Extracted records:

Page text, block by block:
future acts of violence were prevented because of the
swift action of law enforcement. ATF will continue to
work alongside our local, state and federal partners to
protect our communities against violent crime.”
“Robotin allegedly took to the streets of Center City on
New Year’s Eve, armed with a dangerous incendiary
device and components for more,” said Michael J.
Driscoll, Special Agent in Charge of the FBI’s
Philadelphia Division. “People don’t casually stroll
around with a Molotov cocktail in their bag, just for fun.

### Problem description:
Copy out every line in the entries above that holds "with".

### Problem solution:
New Year’s Eve, armed with a dangerous incendiary
around with a Molotov cocktail in their bag, just for fun.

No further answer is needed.